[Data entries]
*** Begin section ***
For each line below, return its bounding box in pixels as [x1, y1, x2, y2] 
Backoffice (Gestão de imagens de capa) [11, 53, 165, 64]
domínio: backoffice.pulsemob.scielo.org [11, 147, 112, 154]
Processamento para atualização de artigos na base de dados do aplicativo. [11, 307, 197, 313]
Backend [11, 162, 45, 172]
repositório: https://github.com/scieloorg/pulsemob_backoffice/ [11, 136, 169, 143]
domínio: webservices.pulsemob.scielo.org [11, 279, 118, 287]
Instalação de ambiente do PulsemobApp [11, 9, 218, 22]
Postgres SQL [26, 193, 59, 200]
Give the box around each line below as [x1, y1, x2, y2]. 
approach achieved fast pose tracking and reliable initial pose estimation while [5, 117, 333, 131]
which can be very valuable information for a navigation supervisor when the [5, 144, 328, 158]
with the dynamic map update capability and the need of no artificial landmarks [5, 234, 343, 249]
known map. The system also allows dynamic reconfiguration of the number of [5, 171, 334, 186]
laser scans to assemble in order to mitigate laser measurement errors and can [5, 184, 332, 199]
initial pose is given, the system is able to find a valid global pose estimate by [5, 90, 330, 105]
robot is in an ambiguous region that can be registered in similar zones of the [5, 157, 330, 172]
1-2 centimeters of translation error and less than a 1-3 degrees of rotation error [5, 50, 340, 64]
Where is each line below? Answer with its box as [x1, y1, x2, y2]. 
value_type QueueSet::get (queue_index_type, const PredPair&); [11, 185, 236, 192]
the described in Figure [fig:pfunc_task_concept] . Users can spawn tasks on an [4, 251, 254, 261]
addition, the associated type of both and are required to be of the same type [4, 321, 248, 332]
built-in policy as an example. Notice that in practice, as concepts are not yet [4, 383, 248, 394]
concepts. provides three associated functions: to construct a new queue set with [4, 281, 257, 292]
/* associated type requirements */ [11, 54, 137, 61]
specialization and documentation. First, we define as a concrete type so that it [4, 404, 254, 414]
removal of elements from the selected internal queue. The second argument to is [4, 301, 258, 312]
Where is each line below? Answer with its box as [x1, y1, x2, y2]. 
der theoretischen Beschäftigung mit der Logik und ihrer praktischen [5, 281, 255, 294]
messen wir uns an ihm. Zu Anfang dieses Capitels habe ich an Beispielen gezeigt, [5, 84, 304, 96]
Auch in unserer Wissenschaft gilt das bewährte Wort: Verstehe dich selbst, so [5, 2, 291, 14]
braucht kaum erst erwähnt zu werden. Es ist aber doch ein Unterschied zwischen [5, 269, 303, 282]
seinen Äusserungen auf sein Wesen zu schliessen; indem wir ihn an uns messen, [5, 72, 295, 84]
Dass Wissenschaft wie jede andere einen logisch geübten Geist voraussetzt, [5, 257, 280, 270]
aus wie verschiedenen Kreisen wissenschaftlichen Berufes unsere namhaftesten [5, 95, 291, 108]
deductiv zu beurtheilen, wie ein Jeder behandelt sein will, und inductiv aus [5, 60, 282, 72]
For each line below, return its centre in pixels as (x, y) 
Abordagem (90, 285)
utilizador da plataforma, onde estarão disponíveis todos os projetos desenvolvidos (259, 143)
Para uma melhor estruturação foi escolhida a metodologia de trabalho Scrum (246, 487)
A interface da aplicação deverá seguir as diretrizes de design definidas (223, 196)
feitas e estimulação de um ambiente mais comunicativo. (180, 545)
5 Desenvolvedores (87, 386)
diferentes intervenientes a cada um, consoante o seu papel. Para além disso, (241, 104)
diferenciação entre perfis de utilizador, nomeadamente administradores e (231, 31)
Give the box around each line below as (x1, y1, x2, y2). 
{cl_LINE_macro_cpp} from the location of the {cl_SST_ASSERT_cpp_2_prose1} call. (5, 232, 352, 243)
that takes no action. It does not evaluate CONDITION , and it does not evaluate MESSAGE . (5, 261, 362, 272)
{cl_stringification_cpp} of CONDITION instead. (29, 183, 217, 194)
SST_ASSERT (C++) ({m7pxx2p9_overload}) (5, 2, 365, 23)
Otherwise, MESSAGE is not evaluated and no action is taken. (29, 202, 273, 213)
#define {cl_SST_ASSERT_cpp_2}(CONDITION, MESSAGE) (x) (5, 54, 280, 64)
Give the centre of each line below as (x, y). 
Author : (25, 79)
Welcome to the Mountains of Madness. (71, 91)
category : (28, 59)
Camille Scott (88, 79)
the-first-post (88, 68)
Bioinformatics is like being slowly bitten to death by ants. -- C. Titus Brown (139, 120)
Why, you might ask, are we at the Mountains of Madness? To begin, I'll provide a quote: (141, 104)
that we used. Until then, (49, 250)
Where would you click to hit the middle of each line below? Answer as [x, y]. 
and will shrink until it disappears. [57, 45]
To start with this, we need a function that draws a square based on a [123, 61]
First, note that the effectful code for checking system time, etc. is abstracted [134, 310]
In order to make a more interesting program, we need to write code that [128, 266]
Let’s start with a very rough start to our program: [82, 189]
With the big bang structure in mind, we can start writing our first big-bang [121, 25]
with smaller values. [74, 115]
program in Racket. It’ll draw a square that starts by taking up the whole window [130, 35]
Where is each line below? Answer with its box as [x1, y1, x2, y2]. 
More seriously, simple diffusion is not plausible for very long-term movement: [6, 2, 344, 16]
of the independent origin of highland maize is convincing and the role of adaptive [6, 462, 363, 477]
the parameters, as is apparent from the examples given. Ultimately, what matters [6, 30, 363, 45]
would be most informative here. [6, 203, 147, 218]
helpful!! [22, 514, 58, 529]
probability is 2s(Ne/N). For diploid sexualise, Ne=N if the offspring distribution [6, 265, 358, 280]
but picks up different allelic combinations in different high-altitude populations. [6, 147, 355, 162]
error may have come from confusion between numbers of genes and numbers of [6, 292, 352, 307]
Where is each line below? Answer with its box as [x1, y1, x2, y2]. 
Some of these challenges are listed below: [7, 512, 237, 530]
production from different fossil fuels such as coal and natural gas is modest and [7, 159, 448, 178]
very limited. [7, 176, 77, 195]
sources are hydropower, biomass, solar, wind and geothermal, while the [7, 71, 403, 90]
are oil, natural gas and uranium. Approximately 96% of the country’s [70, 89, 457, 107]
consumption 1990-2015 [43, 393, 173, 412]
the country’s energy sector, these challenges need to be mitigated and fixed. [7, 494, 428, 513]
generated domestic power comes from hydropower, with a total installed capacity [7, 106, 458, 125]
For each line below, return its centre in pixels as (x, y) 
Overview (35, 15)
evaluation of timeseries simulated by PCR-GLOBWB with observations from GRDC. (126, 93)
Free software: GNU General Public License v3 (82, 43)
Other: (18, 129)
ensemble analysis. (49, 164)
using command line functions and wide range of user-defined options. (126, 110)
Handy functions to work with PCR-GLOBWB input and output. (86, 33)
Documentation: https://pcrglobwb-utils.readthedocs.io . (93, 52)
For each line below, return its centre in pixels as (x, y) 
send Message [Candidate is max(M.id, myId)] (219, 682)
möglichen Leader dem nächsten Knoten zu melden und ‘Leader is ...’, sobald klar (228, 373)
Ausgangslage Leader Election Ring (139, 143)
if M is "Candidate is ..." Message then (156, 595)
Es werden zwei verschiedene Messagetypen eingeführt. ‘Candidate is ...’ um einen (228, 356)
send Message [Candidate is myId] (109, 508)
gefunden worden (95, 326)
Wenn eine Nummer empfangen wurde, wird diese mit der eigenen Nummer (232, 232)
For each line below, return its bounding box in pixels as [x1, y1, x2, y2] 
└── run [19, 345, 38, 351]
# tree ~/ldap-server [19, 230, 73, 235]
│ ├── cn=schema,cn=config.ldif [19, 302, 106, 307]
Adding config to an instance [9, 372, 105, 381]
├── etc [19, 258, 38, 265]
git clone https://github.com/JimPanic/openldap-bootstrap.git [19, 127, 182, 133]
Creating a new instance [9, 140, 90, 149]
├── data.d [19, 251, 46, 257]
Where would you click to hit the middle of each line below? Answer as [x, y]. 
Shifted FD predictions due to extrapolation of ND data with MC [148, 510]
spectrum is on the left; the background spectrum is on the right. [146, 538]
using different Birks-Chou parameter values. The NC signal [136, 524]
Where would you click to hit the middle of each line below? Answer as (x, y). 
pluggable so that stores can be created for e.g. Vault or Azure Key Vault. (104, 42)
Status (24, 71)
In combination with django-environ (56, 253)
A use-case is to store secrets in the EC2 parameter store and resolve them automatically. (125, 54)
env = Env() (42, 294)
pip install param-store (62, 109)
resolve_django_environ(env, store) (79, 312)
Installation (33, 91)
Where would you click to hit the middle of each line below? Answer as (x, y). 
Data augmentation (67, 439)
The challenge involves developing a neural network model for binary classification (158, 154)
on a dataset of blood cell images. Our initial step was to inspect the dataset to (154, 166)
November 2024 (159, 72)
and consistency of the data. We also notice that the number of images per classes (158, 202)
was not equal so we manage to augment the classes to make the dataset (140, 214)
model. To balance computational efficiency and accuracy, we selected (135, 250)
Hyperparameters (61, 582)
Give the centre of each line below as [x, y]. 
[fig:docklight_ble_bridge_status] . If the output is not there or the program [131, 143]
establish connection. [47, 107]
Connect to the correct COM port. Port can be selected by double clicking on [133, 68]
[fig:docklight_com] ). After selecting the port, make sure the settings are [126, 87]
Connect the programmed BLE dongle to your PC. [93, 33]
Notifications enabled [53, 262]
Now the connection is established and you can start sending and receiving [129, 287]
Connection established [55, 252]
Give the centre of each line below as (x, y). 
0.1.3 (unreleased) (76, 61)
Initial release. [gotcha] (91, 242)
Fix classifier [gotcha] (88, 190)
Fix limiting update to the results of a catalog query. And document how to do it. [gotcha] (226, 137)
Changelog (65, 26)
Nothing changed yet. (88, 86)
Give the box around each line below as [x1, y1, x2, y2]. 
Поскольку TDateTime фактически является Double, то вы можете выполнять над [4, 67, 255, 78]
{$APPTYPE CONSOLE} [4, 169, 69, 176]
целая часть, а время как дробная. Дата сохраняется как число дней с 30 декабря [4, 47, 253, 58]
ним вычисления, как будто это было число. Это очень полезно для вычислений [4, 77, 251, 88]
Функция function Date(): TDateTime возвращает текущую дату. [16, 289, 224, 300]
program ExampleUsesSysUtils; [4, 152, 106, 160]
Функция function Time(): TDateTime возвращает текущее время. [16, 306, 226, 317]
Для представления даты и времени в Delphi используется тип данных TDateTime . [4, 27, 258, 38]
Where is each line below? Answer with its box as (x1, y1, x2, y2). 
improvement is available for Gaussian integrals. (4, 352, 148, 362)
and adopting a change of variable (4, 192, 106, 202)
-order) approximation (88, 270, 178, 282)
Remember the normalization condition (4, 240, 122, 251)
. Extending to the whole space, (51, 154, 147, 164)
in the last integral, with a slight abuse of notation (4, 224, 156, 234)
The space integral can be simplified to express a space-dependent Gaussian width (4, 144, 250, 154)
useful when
*** End section ***
[Assignment]
All lines above between those holding "A interface da" and "the parameters, as", inclusive, must be set down unchanged, and no other line may be included.

[Response]
A interface da aplicação deverá seguir as diretrizes de design definidas (223, 196)
feitas e estimulação de um ambiente mais comunicativo. (180, 545)
5 Desenvolvedores (87, 386)
diferentes intervenientes a cada um, consoante o seu papel. Para além disso, (241, 104)
diferenciação entre perfis de utilizador, nomeadamente administradores e (231, 31)
Give the box around each line below as (x1, y1, x2, y2). 
{cl_LINE_macro_cpp} from the location of the {cl_SST_ASSERT_cpp_2_prose1} call. (5, 232, 352, 243)
that takes no action. It does not evaluate CONDITION , and it does not evaluate MESSAGE . (5, 261, 362, 272)
{cl_stringification_cpp} of CONDITION instead. (29, 183, 217, 194)
SST_ASSERT (C++) ({m7pxx2p9_overload}) (5, 2, 365, 23)
Otherwise, MESSAGE is not evaluated and no action is taken. (29, 202, 273, 213)
#define {cl_SST_ASSERT_cpp_2}(CONDITION, MESSAGE) (x) (5, 54, 280, 64)
Give the centre of each line below as (x, y). 
Author : (25, 79)
Welcome to the Mountains of Madness. (71, 91)
category : (28, 59)
Camille Scott (88, 79)
the-first-post (88, 68)
Bioinformatics is like being slowly bitten to death by ants. -- C. Titus Brown (139, 120)
Why, you might ask, are we at the Mountains of Madness? To begin, I'll provide a quote: (141, 104)
that we used. Until then, (49, 250)
Where would you click to hit the middle of each line below? Answer as [x, y]. 
and will shrink until it disappears. [57, 45]
To start with this, we need a function that draws a square based on a [123, 61]
First, note that the effectful code for checking system time, etc. is abstracted [134, 310]
In order to make a more interesting program, we need to write code that [128, 266]
Let’s start with a very rough start to our program: [82, 189]
With the big bang structure in mind, we can start writing our first big-bang [121, 25]
with smaller values. [74, 115]
program in Racket. It’ll draw a square that starts by taking up the whole window [130, 35]
Where is each line below? Answer with its box as [x1, y1, x2, y2]. 
More seriously, simple diffusion is not plausible for very long-term movement: [6, 2, 344, 16]
of the independent origin of highland maize is convincing and the role of adaptive [6, 462, 363, 477]
the parameters, as is apparent from the examples given. Ultimately, what matters [6, 30, 363, 45]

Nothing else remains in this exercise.